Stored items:
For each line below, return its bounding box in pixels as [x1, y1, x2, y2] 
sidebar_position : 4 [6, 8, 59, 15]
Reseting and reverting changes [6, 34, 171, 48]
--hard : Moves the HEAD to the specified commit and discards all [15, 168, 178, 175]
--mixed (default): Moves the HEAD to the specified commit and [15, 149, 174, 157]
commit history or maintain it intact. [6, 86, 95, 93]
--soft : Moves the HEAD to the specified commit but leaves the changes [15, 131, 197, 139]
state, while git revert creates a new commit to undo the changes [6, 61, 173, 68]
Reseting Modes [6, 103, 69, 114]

--

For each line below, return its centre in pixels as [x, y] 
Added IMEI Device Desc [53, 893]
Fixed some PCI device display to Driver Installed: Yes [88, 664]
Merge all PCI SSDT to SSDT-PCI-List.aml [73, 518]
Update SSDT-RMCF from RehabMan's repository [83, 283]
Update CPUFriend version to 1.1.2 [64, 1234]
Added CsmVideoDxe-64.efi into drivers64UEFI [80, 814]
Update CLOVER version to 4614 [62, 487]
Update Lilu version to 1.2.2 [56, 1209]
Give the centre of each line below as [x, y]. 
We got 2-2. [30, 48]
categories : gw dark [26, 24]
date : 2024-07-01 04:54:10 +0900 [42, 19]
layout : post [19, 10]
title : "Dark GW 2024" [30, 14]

...

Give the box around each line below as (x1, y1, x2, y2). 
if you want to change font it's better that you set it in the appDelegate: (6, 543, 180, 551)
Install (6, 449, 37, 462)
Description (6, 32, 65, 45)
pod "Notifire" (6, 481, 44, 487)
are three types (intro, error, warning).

■ Work required ■
Your answer should be every line above that contains the word "below".

■ Expected output ■
For each line below, return its bounding box in pixels as [x1, y1, x2, y2] 
For each line below, return its centre in pixels as [x, y] 
Give the centre of each line below as [x, y]. 
Give the box around each line below as (x1, y1, x2, y2). 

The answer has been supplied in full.